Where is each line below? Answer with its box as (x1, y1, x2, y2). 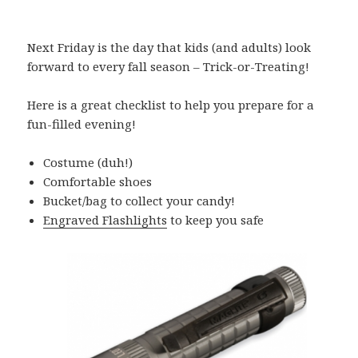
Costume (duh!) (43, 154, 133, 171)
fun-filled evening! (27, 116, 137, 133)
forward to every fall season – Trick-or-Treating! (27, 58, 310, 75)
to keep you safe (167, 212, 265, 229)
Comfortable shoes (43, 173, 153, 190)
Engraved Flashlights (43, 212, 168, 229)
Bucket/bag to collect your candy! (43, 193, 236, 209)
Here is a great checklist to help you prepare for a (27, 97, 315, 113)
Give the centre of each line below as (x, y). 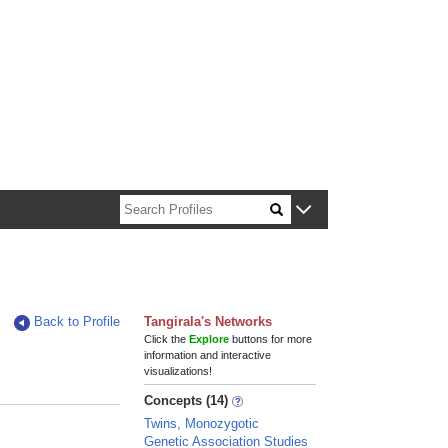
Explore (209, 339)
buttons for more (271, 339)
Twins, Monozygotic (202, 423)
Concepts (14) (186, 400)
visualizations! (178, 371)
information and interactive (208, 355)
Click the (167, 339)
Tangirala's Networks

· · ·

From the first line to the last, repeat the records exactly and skip the pictures.

- Response to this task:
Where is each line below? Answer with its box as (x1, y1, x2, y2). 
Costume (duh!) (43, 154, 133, 171)
fun-filled evening! (27, 116, 137, 133)
forward to every fall season – Trick-or-Treating! (27, 58, 310, 75)
to keep you safe (167, 212, 265, 229)
Comfortable shoes (43, 173, 153, 190)
Engraved Flashlights (43, 212, 168, 229)
Bucket/bag to collect your candy! (43, 193, 236, 209)
Here is a great checklist to help you prepare for a (27, 97, 315, 113)
Give the centre of each line below as (x, y). 
Explore (209, 339)
buttons for more (271, 339)
Twins, Monozygotic (202, 423)
Concepts (14) (186, 400)
visualizations! (178, 371)
information and interactive (208, 355)
Click the (167, 339)
Tangirala's Networks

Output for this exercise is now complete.